At this point all is well until a thousand legger the size of a 1949 Buick Roadmaster rushes out from under the baseboard, across the foot of the drowsy whizzer, causing nearly all solid objects in the Whizzatorium to get hosed. :eek:
Now 130% awake without caffiene, literally and figuratively pissed, I break out the cleaning supplies to restore cleanliness to the necessary room. Damned bug-I didn’t even drown him.
My wife hates insects. I mean hates them. She can’t even handle ladybugs, which I thought had some kind of universal anti-phobia clause. I remember once we nearly got in an accident because a bee flew in the car. I was driving. It wasn’t the bee that made me nearly swerve into oncoming traffic, it was her screams of panic and the spastic flailing of arms. I almost had a heart attack, and I didn’t even know what was wrong, at first.

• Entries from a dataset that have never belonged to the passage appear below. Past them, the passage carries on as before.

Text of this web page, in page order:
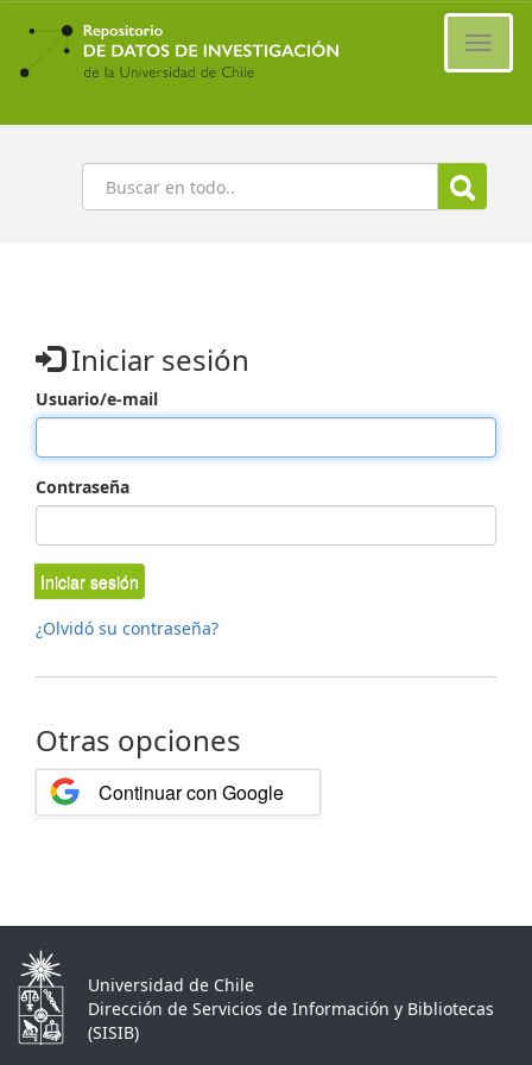
Ir
contenido
principal
Buscar
Iniciar sesión
Usuario/e-mail
Contraseña
Iniciar sesión
¿Olvidó su contraseña?
Otras opciones
Continuar con Google
Universidad de Chile
Dirección de Servicios de Información y Bibliotecas
(SISIB)
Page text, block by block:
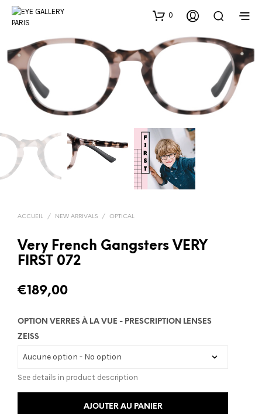
0
ACCUEIL / NEW ARRIVALS / OPTICAL
Very French Gangsters VERY
FIRST 072
€189,00
OPTION VERRES À LA VUE - PRESCRIPTION LENSES
ZEISS
See details in product description
AJOUTER AU PANIER
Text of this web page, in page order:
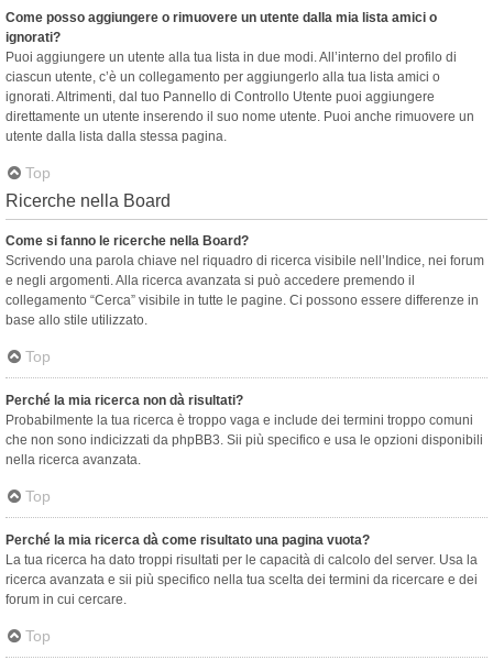
Come posso aggiungere o rimuovere un utente dalla mia lista amici o
ignorati?
Puoi aggiungere un utente alla tua lista in due modi. All’interno del profilo di
ciascun utente, c’è un collegamento per aggiungerlo alla tua lista amici o
ignorati. Altrimenti, dal tuo Pannello di Controllo Utente puoi aggiungere
direttamente un utente inserendo il suo nome utente. Puoi anche rimuovere un
utente dalla lista dalla stessa pagina.
Top
Ricerche nella Board
Come si fanno le ricerche nella Board?
Scrivendo una parola chiave nel riquadro di ricerca visibile nell’Indice, nei forum
e negli argomenti. Alla ricerca avanzata si può accedere premendo il
collegamento “Cerca” visibile in tutte le pagine. Ci possono essere differenze in
base allo stile utilizzato.
Top
Perché la mia ricerca non dà risultati?
Probabilmente la tua ricerca è troppo vaga e include dei termini troppo comuni
che non sono indicizzati da phpBB3. Sii più specifico e usa le opzioni disponibili
nella ricerca avanzata.
Top
Perché la mia ricerca dà come risultato una pagina vuota?
La tua ricerca ha dato troppi risultati per le capacità di calcolo del server. Usa la
ricerca avanzata e sii più specifico nella tua scelta dei termini da ricercare e dei
forum in cui cercare.
Top

Anyway, I love to hike up mountains, so one day we’re climbing up some hill in NH. It’s sunny, dry, and warm, and we decide to just hang out on a ledge with a nice view for a while. Not surprisingly, our PB&J sandwiches attract some bees. Some land near me, or on me, but I ignore them. My wife is beside me with her hat over her face soaking up the rays. Naturally, I don’t mention the bees, figuring the hysterics will really ruin the mood. So I’m sitting there, spacing out, when I hear the rapid sucking of breath next to me. My wife sees a bee on my leg. She makes strangled noises something like “buh brh muh buh”, and I mumble sharply “Jesus Christ, don’t freak out, just relax. Do you want it to sting me?” She can’t take it. She quickly shuffles on the ground to get as far away as she can from me and the bee. So I say, “Look, if I don’t mess with the bee, it’s not going to mess with me. See? It just flew off, no problem.” She puts her hand on her chest like she nearly had a massive myocardial infarction, and cautiously edges back to her sunning spot.
Maybe ten more minutes pass. I look over, and notice a bee on the upper side of her ankle, just above the line of her boot. I decided “better I tell her than she notice it first”, so I very cautiously say “Hon?” “Yeah?” she replies from under her hat (which is covering her face again). “OK. Honey? I want you to sit very still, OK?” “Why?” “Look, just calm down. If you sit still and don’t spaz out, nothing will happen. There’s a bee near your foot” She whips the hat off her face and looks towards her feet. “DON’T MOVE,” I rasp. “Just sit still. See if you can sit still.” She is sitting still, but she’s in a deep state of terror: “Getitoff getitoff getitoff getitoff getitoffffff!” “Sit still!” “Oh fuck getitoffme please.” “Just calm down. You’re fine” “No I’m NOT fucking fine, you get if off me!”
“See, it just flew away! Look, you did it!”
WHAP! She hits me with her hat. WHAP WHAP WHAP! “Hey! OW! What’re you-” “I TOLD you to get that bee OFF of me! How could you just sit there when-” “But…OW! Stop that! Honey, look! See? You didn’t get stung! You managed to sit there with a bee on you and not lose your fucking mind like you usually do! Aren’t you the least bit pleased with yourself?” WHAP! WHAPWHAPWHAP! “The NEXT TIME I HAVE A BEE ON ME, you GET IT THE FUCK OFF!” “But-” “NO buts!” “But you didn’t get stung, and you managed to-” “I don’t CARE! I HATE BEES!”
Hopeless. Not even interested in shedding her wimpyness, nor impressed with her moment of triumph over panic. No, just me in the doghouse for being a neglectful and disobedient husband.
Feh.
I hate bees, too. I’ve gotten stung twice when I was just leaving them alone after they landed on me. So now it’s war on the little stingy bastards.
Similar thing happened to my then teenaged daughter. I was at work and it was her job to do some designated cleaning. She called me at work and said, “Mom, I moved the hearth rug to vacuum and… and… there was a mouse under there, and it was FLAT!”